**SUPPLIED RECORDS:**
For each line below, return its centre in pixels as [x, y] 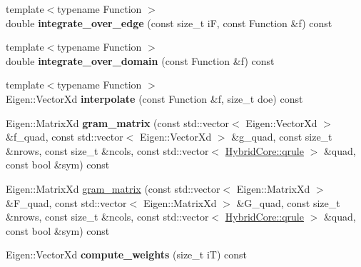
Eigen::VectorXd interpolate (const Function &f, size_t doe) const [154, 98]
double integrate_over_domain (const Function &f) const [140, 60]
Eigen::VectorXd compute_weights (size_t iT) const [127, 255]
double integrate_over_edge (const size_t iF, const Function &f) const [169, 22]
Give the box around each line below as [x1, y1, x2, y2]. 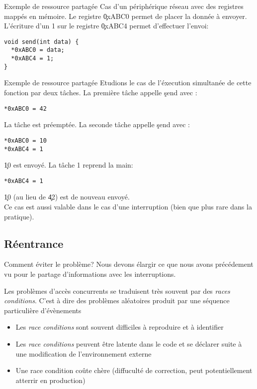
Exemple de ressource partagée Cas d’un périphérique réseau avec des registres [4, 1, 244, 11]
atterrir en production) [15, 375, 86, 385]
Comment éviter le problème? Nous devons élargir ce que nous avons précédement [4, 259, 254, 269]
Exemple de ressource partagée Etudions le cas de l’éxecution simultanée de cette [4, 77, 252, 88]
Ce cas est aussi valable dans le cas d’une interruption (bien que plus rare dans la [4, 201, 252, 211]
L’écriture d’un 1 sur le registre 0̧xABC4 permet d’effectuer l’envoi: [4, 20, 209, 31]
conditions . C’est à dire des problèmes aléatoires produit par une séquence [4, 295, 230, 306]
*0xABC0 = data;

**TASK PROMPT:**
What you print must match the entries exactly, except that no pictures appear.

**WRITTEN SOLUTION:**
For each line below, return its centre in pixels as [x, y] 
Eigen::VectorXd interpolate (const Function &f, size_t doe) const [154, 98]
double integrate_over_domain (const Function &f) const [140, 60]
Eigen::VectorXd compute_weights (size_t iT) const [127, 255]
double integrate_over_edge (const size_t iF, const Function &f) const [169, 22]
Give the box around each line below as [x1, y1, x2, y2]. 
Exemple de ressource partagée Cas d’un périphérique réseau avec des registres [4, 1, 244, 11]
atterrir en production) [15, 375, 86, 385]
Comment éviter le problème? Nous devons élargir ce que nous avons précédement [4, 259, 254, 269]
Exemple de ressource partagée Etudions le cas de l’éxecution simultanée de cette [4, 77, 252, 88]
Ce cas est aussi valable dans le cas d’une interruption (bien que plus rare dans la [4, 201, 252, 211]
L’écriture d’un 1 sur le registre 0̧xABC4 permet d’effectuer l’envoi: [4, 20, 209, 31]
conditions . C’est à dire des problèmes aléatoires produit par une séquence [4, 295, 230, 306]
*0xABC0 = data;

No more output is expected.